Necklace with Crucifix Pendant

Germany, approx. 1820-25

Dimensions: 38 cm (l)

Materials: Hair and gold

Inv. No. G 1619

The necklace with crucifix pendant is made of twenty-eight equally sized pearls for which a very special material was used: braided hair. About three hundred hairs with a length of 80 cm and a Jatte, a special braiding stand, were needed to produce such a necklace. After the individual hairs had been fixed on the Jatte with weights attached, similar to the technique used for Bobbin lace, strands were then laid over each other in a particular sequence to create a braided tube. The tube was then bound into pearls and fitted with gold ornaments in the form of two cylinders at the sides and a fastener. The crucifix pendant was made using the same techniques.

Hair – today an unusual material – became popular in the 18th century.
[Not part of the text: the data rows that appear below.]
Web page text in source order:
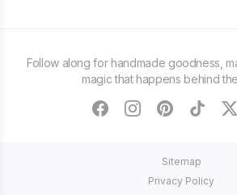
Follow along for handmade goodness,
magic that happens behind
facebookinstagram
pinteresttiktok
Sitemap
Privacy Policy
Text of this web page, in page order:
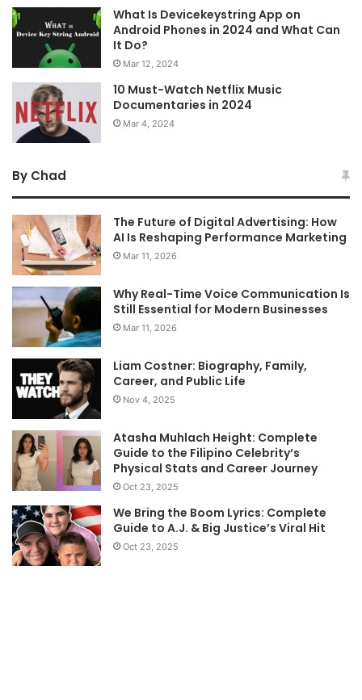
What Is Devicekeystring App on
Android Phones in 2024 and What Can
It Do?
Mar 12, 2024
10 Must-Watch Netflix Music
Documentaries in 2024
Mar 4, 2024
By Chad
The Future of Digital Advertising: How
AI Is Reshaping Performance Marketing
Mar 11, 2026
Why Real-Time Voice Communication Is
Still Essential for Modern Businesses
Mar 11, 2026
Liam Costner: Biography, Family,
Career, and Public Life
Nov 4, 2025
Atasha Muhlach Height: Complete
Guide to the Filipino Celebrity’s
Physical Stats and Career Journey
Oct 23, 2025
We Bring the Boom Lyrics: Complete
Guide to A.J. & Big Justice’s Viral Hit
Oct 23, 2025
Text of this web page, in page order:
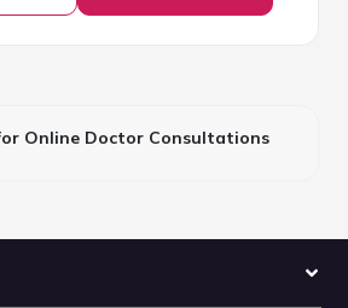
Online Doctor Consultations
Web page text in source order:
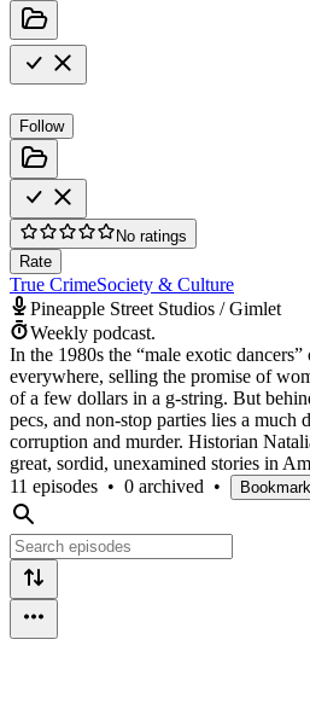
Follow
No ratings
Rate
True CrimeSociety & Culture
Pineapple Street Studios / Gimlet
Weekly podcast.
In the 1980s the “male exotic
everywhere, selling the promise of
of a few dollars in a g-string. But
pecs, and non-stop parties lies a much
corruption and murder. Historian
great, sordid, unexamined stories in
11 episodes • 0 archived •
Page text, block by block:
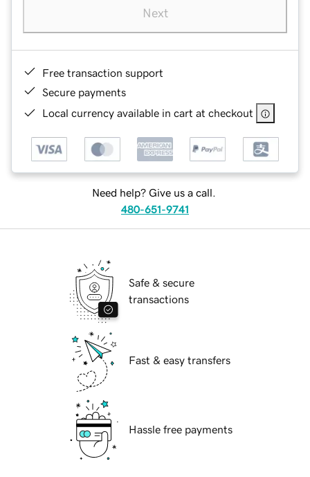
Next
Free transaction support
Secure payments
Local currency available in cart at checkout
Need help? Give us a call.
480-651-9741
Safe & secure
transactions
Fast & easy transfers
Hassle free payments
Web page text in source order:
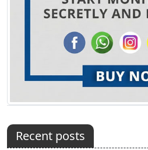
Recent posts
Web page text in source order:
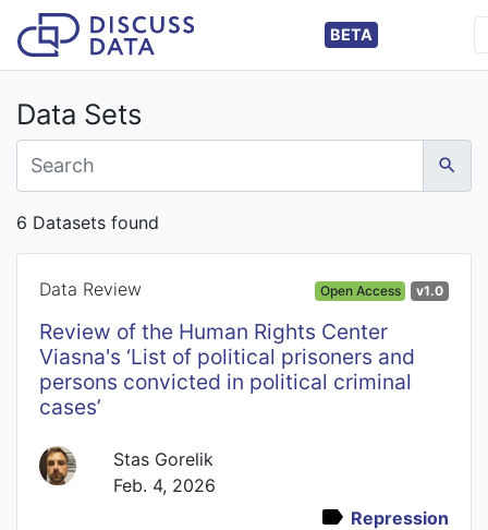
BETA
Data Sets
6 Datasets found
Data Review Open Access v1.0
Review of the Human Rights Center
Viasna's ‘List of political prisoners and
persons convicted in political criminal
cases’
Stas Gorelik
Feb. 4, 2026
Repression
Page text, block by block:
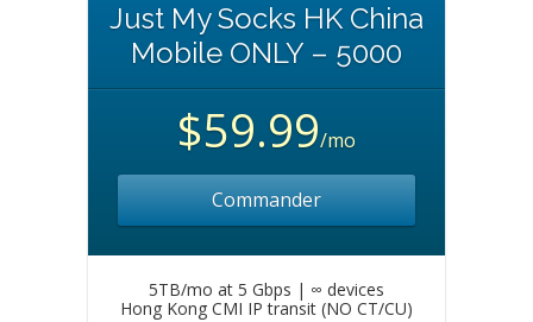
Just My Socks HK China
Mobile ONLY – 5000
$59.99/mo
Commander
5TB/mo at 5 Gbps | ∞ devices
Hong Kong CMI IP transit (NO CT/CU)
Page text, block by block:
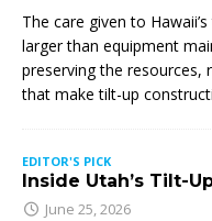
The care given to
larger than equipment
preserving the resources,
that make tilt-up
EDITOR'S PICK
Inside Utah’s Tilt-
June 25, 2026
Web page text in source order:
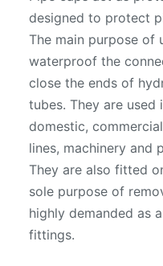
designed to protect
The main purpose of
waterproof the
close the ends of
tubes. They are
domestic,
lines, machinery and
They are also fitted
sole purpose of
highly demanded as
fittings.
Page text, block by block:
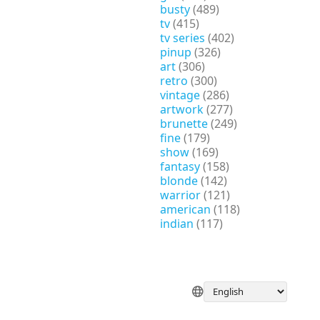
busty(489)
tv(415)
tv series (402)
pinup (326)
art(306)
retro (300)
vintage(286)
artwork(277)
brunette(249)
fine(179)
show(169)
fantasy(158)
blonde(142)
warrior(121)
american (118)
indian (117)
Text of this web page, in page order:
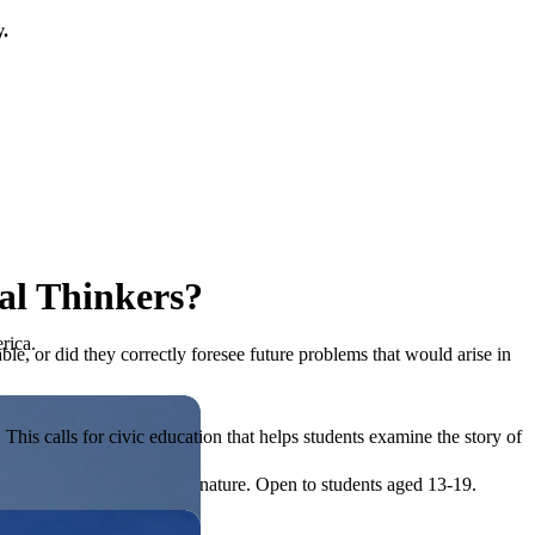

Jewellery made of hair in the form of lockets, featuring a portrait on one side and containing one or several lock(s) of hair on the other, was particularly popular in England. Braided hair jewellery, on the other hand, was a German speciality and had its heyday in the 19th century. It was often produced by non-professional women. In 1820, the book Gründliche Anweisung für Frauen auf alle mögliche Art Haargeflechte nach der jetzigen Mode zu fertigen (Detailed Guide for Women to Create Braided Hair in All its Possible Forms According to Current Fashion) was published in Leipzig. Jewellery made of hair was ideal as pars pro toto objects to honour a loved one or a deceased relative, allowing the wearer to always be close to the departed.